Exercise: The answer must consist solely of the lines from the start of the records through the line containing "[[Patologia clinica - Lezioni, slide", restated word for word, with no pictures.

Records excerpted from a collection
—————
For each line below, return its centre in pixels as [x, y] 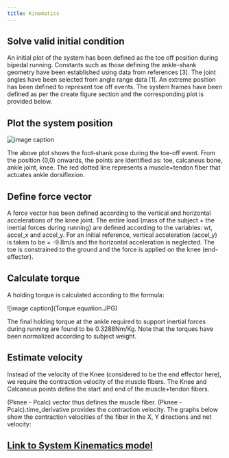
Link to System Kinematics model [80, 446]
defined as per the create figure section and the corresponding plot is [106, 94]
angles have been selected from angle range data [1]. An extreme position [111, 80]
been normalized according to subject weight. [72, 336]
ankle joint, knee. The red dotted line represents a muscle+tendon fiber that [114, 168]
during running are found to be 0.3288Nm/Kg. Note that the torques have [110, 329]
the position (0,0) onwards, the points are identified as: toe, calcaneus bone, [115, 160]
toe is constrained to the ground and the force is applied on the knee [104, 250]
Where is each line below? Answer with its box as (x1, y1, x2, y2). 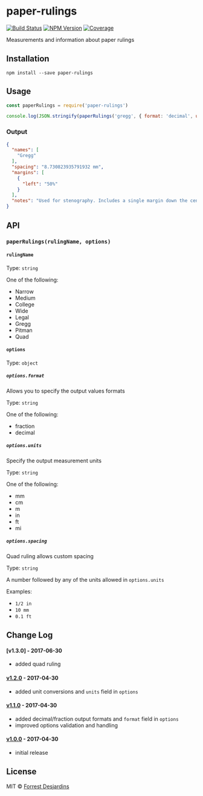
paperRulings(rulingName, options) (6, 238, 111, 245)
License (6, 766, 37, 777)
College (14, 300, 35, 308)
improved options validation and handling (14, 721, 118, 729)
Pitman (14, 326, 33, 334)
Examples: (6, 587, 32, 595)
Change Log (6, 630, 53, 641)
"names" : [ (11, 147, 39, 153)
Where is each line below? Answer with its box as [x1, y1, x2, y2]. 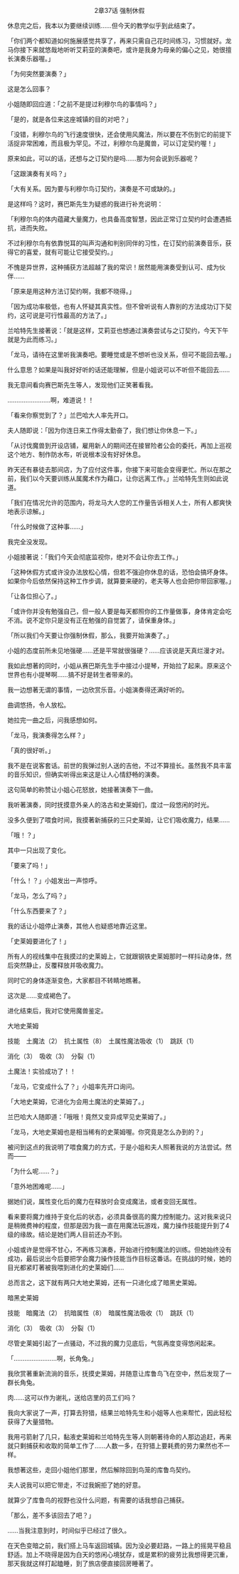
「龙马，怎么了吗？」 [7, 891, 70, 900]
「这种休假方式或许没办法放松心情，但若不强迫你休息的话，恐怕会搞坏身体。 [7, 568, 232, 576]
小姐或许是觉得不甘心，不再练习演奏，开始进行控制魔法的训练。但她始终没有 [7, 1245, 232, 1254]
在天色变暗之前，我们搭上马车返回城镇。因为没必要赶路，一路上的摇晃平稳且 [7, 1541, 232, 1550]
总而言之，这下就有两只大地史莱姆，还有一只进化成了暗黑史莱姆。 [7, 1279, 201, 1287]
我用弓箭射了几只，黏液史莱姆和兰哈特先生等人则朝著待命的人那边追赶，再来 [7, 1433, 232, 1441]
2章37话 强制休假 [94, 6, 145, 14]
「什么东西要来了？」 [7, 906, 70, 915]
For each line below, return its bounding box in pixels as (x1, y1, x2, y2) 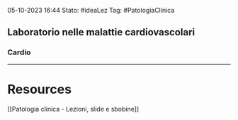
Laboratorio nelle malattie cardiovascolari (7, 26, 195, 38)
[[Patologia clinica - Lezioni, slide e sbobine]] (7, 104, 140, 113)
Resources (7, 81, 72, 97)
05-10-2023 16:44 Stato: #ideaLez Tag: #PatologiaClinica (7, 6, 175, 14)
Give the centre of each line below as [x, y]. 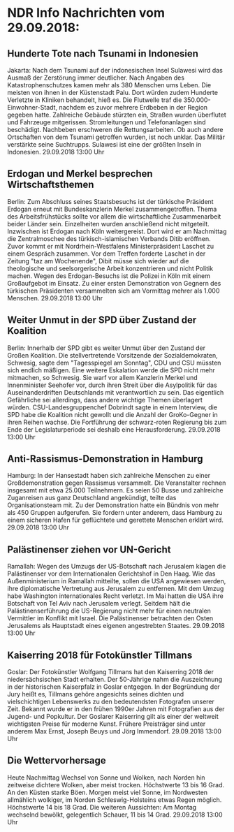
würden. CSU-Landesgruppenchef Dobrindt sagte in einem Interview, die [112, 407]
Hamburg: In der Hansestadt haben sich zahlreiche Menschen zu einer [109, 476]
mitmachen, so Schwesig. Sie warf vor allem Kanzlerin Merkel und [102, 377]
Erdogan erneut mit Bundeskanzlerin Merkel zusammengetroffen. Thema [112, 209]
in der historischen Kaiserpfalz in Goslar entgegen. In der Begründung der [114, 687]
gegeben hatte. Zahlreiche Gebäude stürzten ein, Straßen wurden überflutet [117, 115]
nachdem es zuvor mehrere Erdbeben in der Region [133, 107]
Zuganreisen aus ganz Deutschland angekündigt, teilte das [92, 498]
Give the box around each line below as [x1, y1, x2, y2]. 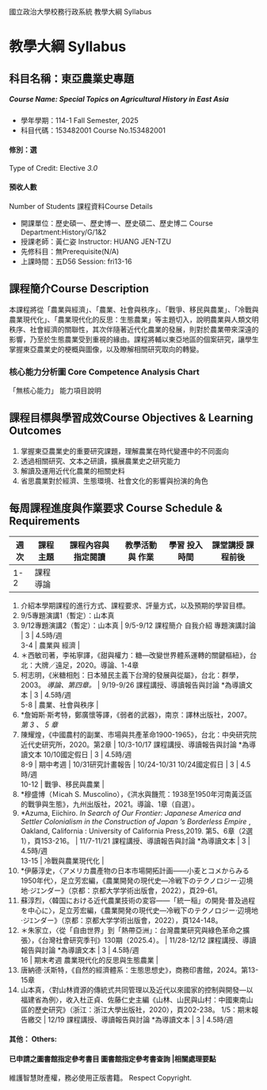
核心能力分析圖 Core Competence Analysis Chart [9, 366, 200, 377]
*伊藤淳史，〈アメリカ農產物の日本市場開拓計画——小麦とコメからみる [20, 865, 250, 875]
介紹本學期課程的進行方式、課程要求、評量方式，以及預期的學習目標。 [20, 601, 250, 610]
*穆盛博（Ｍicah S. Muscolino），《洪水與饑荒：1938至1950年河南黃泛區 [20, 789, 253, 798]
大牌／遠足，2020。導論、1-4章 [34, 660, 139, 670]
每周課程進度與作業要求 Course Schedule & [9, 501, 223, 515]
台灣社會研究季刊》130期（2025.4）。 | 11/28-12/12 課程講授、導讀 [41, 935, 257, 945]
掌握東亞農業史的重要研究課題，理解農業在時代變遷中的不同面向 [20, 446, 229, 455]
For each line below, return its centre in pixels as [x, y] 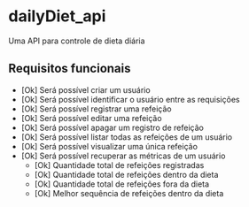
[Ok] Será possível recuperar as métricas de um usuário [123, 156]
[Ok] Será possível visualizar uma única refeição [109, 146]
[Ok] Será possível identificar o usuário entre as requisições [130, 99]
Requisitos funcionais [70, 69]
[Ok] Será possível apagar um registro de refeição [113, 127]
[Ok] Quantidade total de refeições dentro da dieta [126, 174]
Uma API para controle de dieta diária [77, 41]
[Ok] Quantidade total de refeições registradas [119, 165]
—————
Exercise response:
For each line below, return its centre in pixels as [x, y] 
Link to System Kinematics model [80, 446]
defined as per the create figure section and the corresponding plot is [106, 94]
angles have been selected from angle range data [1]. An extreme position [111, 80]
been normalized according to subject weight. [72, 336]
ankle joint, knee. The red dotted line represents a muscle+tendon fiber that [114, 168]
during running are found to be 0.3288Nm/Kg. Note that the torques have [110, 329]
the position (0,0) onwards, the points are identified as: toe, calcaneus bone, [115, 160]
toe is constrained to the ground and the force is applied on the knee [104, 250]
Where is each line below? Answer with its box as (x1, y1, x2, y2). 
paperRulings(rulingName, options) (6, 238, 111, 245)
License (6, 766, 37, 777)
College (14, 300, 35, 308)
improved options validation and handling (14, 721, 118, 729)
Pitman (14, 326, 33, 334)
Examples: (6, 587, 32, 595)
Change Log (6, 630, 53, 641)
"names" : [ (11, 147, 39, 153)
Where is each line below? Answer with its box as [x1, y1, x2, y2]. 
「龙马，怎么了吗？」 [7, 891, 70, 900]
「这种休假方式或许没办法放松心情，但若不强迫你休息的话，恐怕会搞坏身体。 [7, 568, 232, 576]
小姐或许是觉得不甘心，不再练习演奏，开始进行控制魔法的训练。但她始终没有 [7, 1245, 232, 1254]
在天色变暗之前，我们搭上马车返回城镇。因为没必要赶路，一路上的摇晃平稳且 [7, 1541, 232, 1550]
总而言之，这下就有两只大地史莱姆，还有一只进化成了暗黑史莱姆。 [7, 1279, 201, 1287]
我用弓箭射了几只，黏液史莱姆和兰哈特先生等人则朝著待命的人那边追赶，再来 [7, 1433, 232, 1441]
2章37话 强制休假 [94, 6, 145, 14]
「什么东西要来了？」 [7, 906, 70, 915]
For each line below, return its bounding box in pixels as (x1, y1, x2, y2) 
Laboratorio nelle malattie cardiovascolari (7, 26, 195, 38)
[[Patologia clinica - Lezioni, slide e sbobine]] (7, 104, 140, 113)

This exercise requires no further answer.